Scientific Advisory Board
François Bellamy, PhD
Expertise in drug discovery & preclinical development
François Bellamy is a medicinal chemist with 40 years of experience in Medicinal Chemistry, Drug Discovery and Preclinical Development within the pharmaceutical industry and small start-up companies. Before joining the pharmaceutical industry he dedicated 9 years to academic research. His research activities cover various therapeutic areas including cardiovascular diseases, immunology, neuroprotection, anti-viral and anti-cancer. He was responsible for the filing of over 60 international patents, among which 20 as an inventor. He published more than 60 papers in peer reviewed journals and delivered over 100 talks around the world. Under his supervision, 19 New Chemical Entities (NECs) have been launched into preclinical development, all of which entered clinical development: 13 progressed to Phase II studies, one repositioned drug, while 3 have been studied in Phase III; one was approved by EMA (2008) and FDA (2010) as a veterinary medicine (anticancer in dogs) and is currently awaiting approval from EMA for human use. Three have been submitted for registration.

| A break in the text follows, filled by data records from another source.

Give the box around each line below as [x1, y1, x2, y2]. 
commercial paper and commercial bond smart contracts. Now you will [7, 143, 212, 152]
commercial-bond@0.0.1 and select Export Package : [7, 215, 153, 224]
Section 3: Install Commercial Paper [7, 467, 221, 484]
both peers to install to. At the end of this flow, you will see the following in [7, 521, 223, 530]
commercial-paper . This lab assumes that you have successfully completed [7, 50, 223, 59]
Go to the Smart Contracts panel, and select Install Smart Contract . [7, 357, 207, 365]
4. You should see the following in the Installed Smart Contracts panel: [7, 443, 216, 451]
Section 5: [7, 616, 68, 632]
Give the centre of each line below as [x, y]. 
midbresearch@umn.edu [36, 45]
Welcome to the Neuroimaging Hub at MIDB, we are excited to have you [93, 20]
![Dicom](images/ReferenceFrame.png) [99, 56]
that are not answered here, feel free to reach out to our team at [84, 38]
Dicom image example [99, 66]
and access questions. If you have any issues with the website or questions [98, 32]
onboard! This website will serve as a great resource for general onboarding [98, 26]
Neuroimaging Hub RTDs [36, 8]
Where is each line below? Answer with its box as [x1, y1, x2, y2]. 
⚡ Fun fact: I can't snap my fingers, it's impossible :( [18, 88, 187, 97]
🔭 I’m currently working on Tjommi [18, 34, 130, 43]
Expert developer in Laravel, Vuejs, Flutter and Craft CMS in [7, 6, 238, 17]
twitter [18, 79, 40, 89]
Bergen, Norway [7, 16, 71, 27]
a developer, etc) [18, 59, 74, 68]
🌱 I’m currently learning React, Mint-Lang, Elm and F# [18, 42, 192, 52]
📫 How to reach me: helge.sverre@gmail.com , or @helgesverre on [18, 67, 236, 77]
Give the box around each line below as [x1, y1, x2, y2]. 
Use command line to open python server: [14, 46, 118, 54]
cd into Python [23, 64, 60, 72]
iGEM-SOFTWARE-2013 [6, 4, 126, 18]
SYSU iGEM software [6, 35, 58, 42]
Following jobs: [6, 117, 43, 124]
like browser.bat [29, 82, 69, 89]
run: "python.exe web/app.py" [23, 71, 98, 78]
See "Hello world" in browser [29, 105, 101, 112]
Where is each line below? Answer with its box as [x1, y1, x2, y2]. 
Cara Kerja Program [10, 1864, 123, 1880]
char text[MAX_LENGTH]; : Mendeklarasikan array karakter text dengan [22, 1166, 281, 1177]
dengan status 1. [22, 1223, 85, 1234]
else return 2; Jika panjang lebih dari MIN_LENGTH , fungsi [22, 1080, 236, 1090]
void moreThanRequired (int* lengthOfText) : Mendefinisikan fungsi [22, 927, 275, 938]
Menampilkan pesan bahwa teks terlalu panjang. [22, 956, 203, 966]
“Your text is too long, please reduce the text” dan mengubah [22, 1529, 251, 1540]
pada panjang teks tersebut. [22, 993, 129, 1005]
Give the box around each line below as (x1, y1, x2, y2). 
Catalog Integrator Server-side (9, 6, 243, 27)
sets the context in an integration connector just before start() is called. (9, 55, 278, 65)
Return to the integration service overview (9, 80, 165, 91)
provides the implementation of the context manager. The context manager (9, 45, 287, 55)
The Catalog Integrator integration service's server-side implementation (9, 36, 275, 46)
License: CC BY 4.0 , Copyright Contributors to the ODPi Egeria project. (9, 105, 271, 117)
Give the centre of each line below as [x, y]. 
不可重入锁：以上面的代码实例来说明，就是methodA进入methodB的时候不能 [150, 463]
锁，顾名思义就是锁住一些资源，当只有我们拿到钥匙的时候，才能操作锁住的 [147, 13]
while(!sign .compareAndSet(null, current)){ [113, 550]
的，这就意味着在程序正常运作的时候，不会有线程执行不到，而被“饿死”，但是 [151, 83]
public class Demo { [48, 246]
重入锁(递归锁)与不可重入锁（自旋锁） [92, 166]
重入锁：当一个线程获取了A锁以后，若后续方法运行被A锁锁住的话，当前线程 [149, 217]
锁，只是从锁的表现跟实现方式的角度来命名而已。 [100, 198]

Noelle Callizot, PharmD, PhD
Expertise in drug development in neurodegenerative diseases
Noelle Callizot has a large experience in preclinical development of neuro-compounds with an expertise in neuro-degenerative diseases. Noelle has more than 15 years’ experience in the pharmaceutical development of drug in orphan neuromuscular diseases (3 molecules in ALS and CMT) as well as in Alzheimer and Parkinson diseases. Noelle is co-founder and Chief Scientific Officer (CSO) of NeuroSys (France). Before joining NeuroSys, Noelle was president and CSO of NeuraDom (France), CSO of Neuron Experts (France) and neuro-pharmacology director of Phytopharm Ltd (Cambridge UK). Noelle was also the co-founder, CSO and business development director of Neurofit SAS (France). She is the current president of the “Pharmacological therapy and translational research” commission of AFM-Téléthon (French association of rare neuromuscular disease, Paris) and a permanent member of AFM-Téléthon scientific board member.
Lucia Notterpek, PhD
Expertise in demyelinating disorders CMT & Multiple Sclerosis
Dr. Lucia Notterpek is Professor and Associate Dean, Department of Physiology and Cell Biology, School of Medicine, University of Nevada, Reno, Nevada. Dr. Notterpek investigates how the loss of glial insulation around axons, called myelin, contributes to the pathogenesis of hereditary and age-related neural disorders. Diseases linked with defects in myelin include peripheral neuropathies, such as Charcot-Marie-Tooth diseases and multiple sclerosis. Recent studies also suggest an involvement of myelin damage in the painful symptoms of trigeminal neuralgia. Current research is focused on understanding the subcellular changes within neural cells that underlie the progressive nature of these disorders and normal aging-associated myelin degeneration. A major effort of Dr. Notterpek’s lab focuses on approaches to maintain healthy myelin during lifespan and/or restore it in disease paradigms. She has authored and co-authored over 70 publications, reviews and book chapters. She currently serves as the Chief Science Officer for the Hereditary Neuropathy Foundation, New York. The NIH, the National Muscular Dystrophy Association, the National Multiple Sclerosis Society, the Facial Pain Foundation and the Hereditary Neuropathy Foundation have supported her research efforts.
Maurizio D’Antonio, PhD
Expertise in PPP1R15A, Charcot-Marie-Tooth & neurodegenerative diseases
Maurizio D’Antonio is the Group Leader (Biology of Myelin Unit) of Division of Genetics and Cell Biology at the San Raffaele Scientific Institute in Milan, Italy. He graduated in Molecular Biology from the University of Milan in 1998. He then moved to University College London (UCL), UK, in the laboratory of Prof. Kristjan Jessen and Rhona Mirsky, where he obtained his PhD in 2005 working on fundamental mechanism of Schwann cell development and myelination. He then moved back to Italy, for a postdoctoral fellowship in the laboratory of Dr. L. Wrabetz, at the S. Raffaele Scientific Institute (DIBIT), where he developed mouse models for the study of hereditary neuropathies. Since December 2014 he coordinates the Biology of Myelin Unit. Maurizio has a long standing interest in myelination, and has been using transgenic mice as models to understand the pathomechanisms of demyelinating Charcot-Marie-Tooth (CMT) disease. His work has been pivotal in identifying the activation of the unfolded protein response (UPR) as a key mechanism for many CMT mutations, and his laboratory is now devoted to understand how myelin protein misfolding can cause disease, and how the UPR can be targeted for therapeutic intervention.